By treating data as natural resource, we allow national and supra-national governments a legal framework that will require these companies to pay for the data they extract. Just as Shell or Exon pay governments everywhere in the world a fee per extracted gas or oil barrel, Google would pay governments per extracted bit, byte or megabyte extracted. But not only Google or bol.com should pay. Any entity gathering data for commercial uses should pay for it. Universities, hospitals or various other state and non profit entities could possibly get it back as a form of subsidy. Commercial, for profit entities, would pay an agreed amount of money per agreed quantity of data they gather. All to be determined with exploitation agreements and set a solid legal framework.
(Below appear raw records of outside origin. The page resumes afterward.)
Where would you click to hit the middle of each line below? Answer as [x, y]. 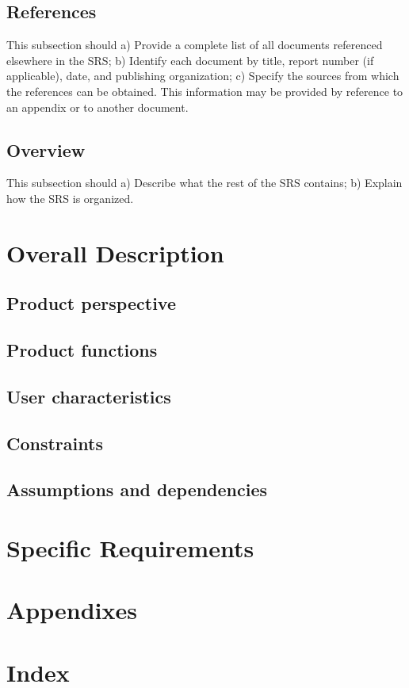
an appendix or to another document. [97, 107]
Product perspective [91, 303]
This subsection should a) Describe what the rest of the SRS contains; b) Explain [204, 183]
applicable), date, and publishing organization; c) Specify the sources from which [203, 76]
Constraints [55, 443]
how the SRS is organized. [70, 198]
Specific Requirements [130, 548]
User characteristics [89, 396]
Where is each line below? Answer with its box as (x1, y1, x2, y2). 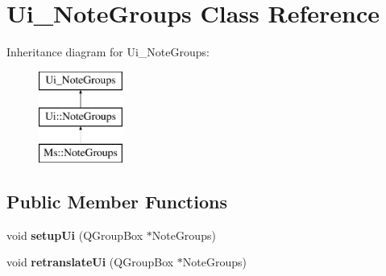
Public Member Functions (6, 189, 227, 214)
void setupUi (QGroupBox (6, 226, 143, 243)
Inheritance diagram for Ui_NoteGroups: (6, 43, 210, 60)
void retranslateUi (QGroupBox (6, 253, 174, 270)
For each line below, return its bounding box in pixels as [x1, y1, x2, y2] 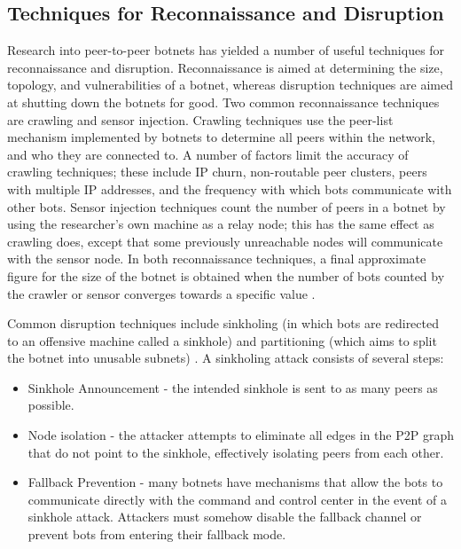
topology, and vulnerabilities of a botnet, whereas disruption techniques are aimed [7, 75, 453, 94]
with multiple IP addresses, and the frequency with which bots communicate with [7, 179, 452, 198]
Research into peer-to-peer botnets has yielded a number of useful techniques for [7, 41, 445, 59]
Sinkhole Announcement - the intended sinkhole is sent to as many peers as [27, 378, 438, 396]
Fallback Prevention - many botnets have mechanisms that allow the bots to [27, 473, 443, 491]
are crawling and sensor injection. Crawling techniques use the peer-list [7, 110, 394, 129]
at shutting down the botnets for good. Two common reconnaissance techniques [7, 92, 440, 111]
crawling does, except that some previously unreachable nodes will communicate [7, 231, 443, 250]
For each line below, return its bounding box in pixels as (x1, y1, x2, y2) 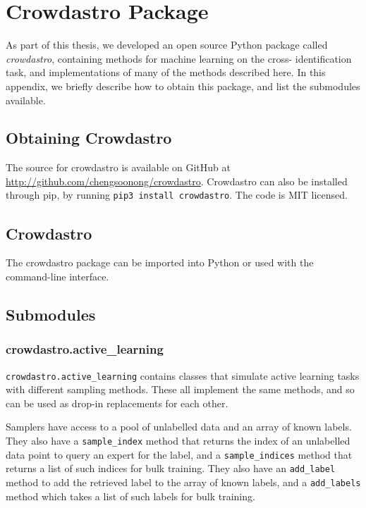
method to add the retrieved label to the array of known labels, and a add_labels (6, 474, 361, 489)
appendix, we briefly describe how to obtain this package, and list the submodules (6, 78, 360, 93)
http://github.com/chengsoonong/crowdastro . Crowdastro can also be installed (6, 173, 348, 188)
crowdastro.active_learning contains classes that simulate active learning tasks (6, 368, 360, 383)
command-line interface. (6, 268, 109, 283)
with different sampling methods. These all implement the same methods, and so (6, 382, 355, 397)
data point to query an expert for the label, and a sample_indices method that (6, 447, 353, 461)
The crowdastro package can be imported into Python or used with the (6, 255, 314, 270)
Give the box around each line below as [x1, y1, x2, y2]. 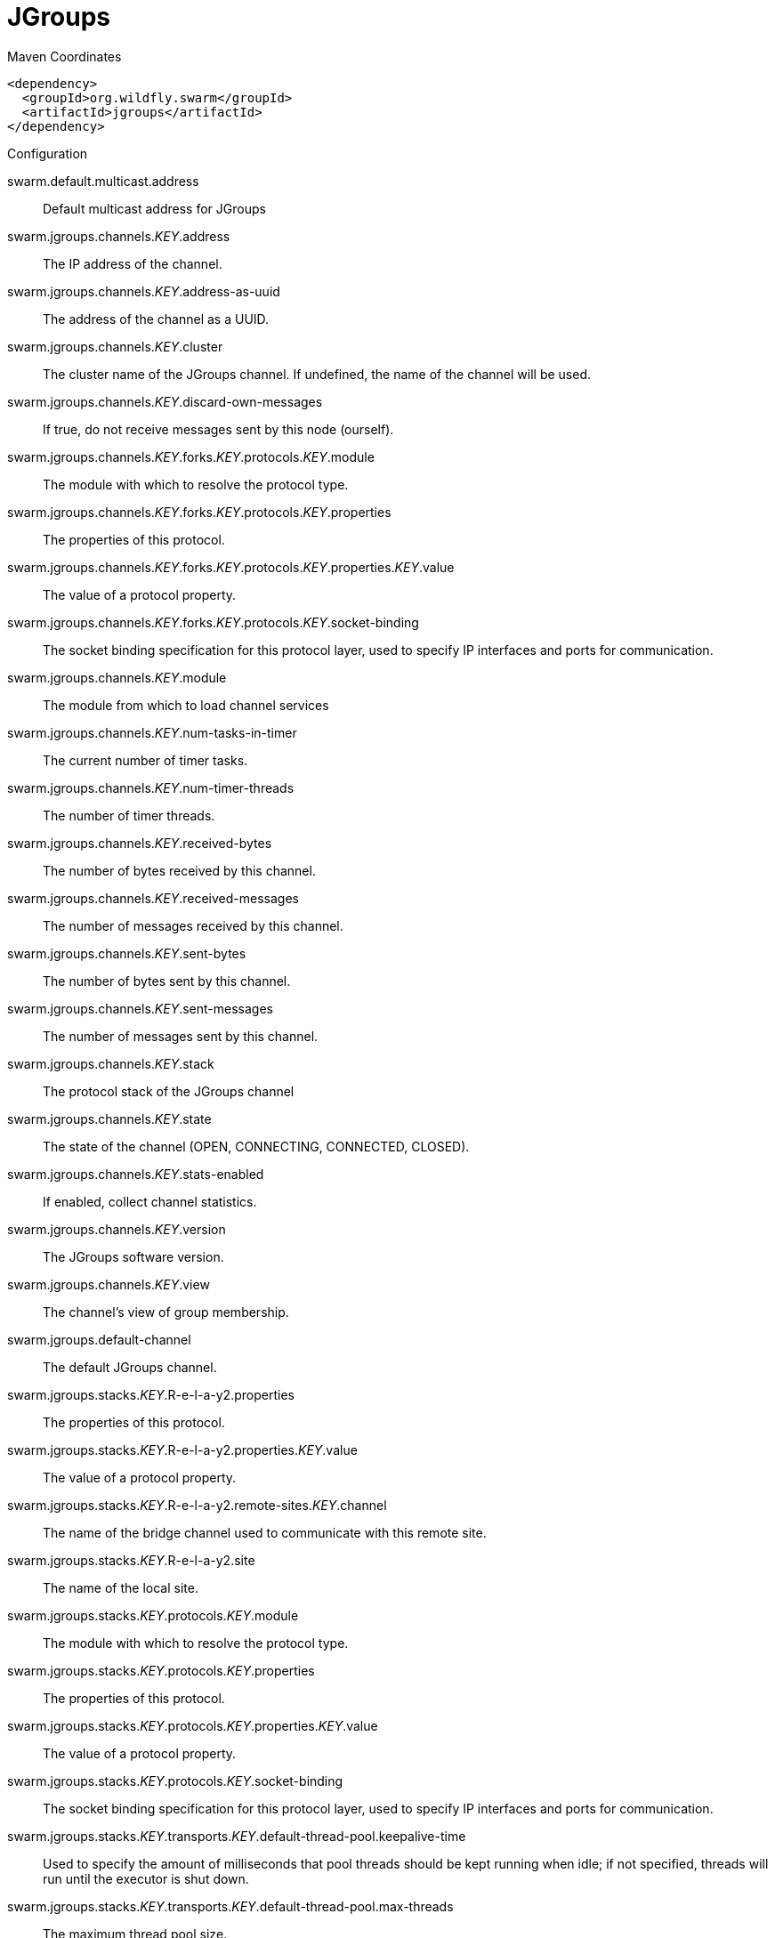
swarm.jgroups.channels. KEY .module [7, 669, 227, 685]
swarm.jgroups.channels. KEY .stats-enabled [7, 1166, 264, 1182]
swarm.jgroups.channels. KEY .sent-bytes [7, 945, 246, 961]
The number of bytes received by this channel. [43, 862, 316, 878]
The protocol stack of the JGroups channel [43, 1083, 295, 1099]
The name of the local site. [43, 1579, 198, 1595]
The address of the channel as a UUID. [43, 311, 270, 327]
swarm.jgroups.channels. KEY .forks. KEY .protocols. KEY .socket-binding [7, 614, 419, 630]

It would of course have the effect of making data giants less profitable but that is after having benefited practically for free for almost two decades. The proceeds can be handled in different ways. A sovereign fund such as Norway’s for example is the ideal solution in our opinion but each territorial entity would need to decide for itself of course. It can serve to finance the green transition, education, set aside for calamities or any number of purposes that serve the common good of the people and entities creating the data.
The next step is to find, create and define a legal framework that would allow that. Laws that would define data as a natural resource may be the first step. Others requiring payment for such resources and mechanisms to set prices and fees.
In addition, making companies pay for the data they gather will have other effects. With the right price, companies will no longer gather everything without distinction but only that which they truly need to provide the services they want to offer. It would mean possibly less profits and less political power to influence decision makers.
It is time to find a definition of the ownership of data. And do it in a way that benefits the “workers”, those that generate the data, in a fair way.
We also need to explore the technical possibilities and obstacles in measuring quantities of data. We need to decide at what point in the transmission process is data considered as extracted and to be paid for. It should also be decided free from lobbyists and the influence of current beneficiaries. Possibly on EU, US, African Union or ASEAN levels. Entities large enough not to bend in front of special interest. The legal framework could help find and direct and fair evaluation that will allow data companies to keep developing new services while making sure it is not a free ride.